**WORK ITEM:**
Give back every entry exactly; drop the pictures.

**DATASET EXCERPTS:**

═══

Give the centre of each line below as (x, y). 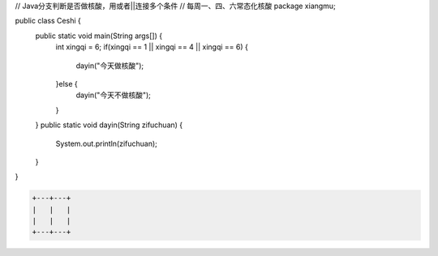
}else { (67, 83)
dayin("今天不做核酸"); (114, 95)
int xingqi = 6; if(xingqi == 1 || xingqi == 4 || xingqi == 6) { (152, 47)
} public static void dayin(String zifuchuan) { (109, 125)
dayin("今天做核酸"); (110, 66)
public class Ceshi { (48, 21)
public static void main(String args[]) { (99, 36)
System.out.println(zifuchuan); (107, 143)
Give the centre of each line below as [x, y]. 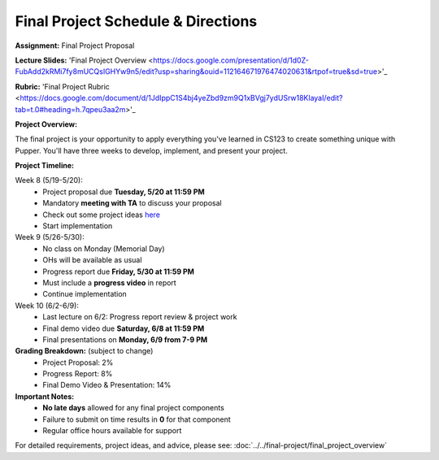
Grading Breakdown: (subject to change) [84, 351]
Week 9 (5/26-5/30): [50, 237]
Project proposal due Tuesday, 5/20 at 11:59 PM [124, 192]
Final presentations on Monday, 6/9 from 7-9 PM [125, 339]
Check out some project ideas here [101, 215]
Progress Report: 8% [78, 374]
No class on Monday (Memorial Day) [104, 249]
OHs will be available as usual [92, 260]
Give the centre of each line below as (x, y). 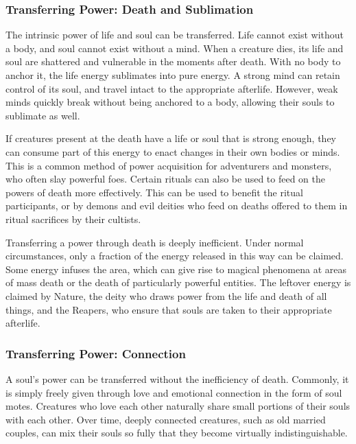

═══

**ANSWER FOR THE TASK:**
Give the centre of each line below as (x, y). 
}else { (67, 83)
dayin("今天不做核酸"); (114, 95)
int xingqi = 6; if(xingqi == 1 || xingqi == 4 || xingqi == 6) { (152, 47)
} public static void dayin(String zifuchuan) { (109, 125)
dayin("今天做核酸"); (110, 66)
public class Ceshi { (48, 21)
public static void main(String args[]) { (99, 36)
System.out.println(zifuchuan); (107, 143)
Give the centre of each line below as [x, y]. 
Grading Breakdown: (subject to change) [84, 351]
Week 9 (5/26-5/30): [50, 237]
Project proposal due Tuesday, 5/20 at 11:59 PM [124, 192]
Final presentations on Monday, 6/9 from 7-9 PM [125, 339]
Check out some project ideas here [101, 215]
Progress Report: 8% [78, 374]
No class on Monday (Memorial Day) [104, 249]
OHs will be available as usual [92, 260]
Give the centre of each line below as (x, y). 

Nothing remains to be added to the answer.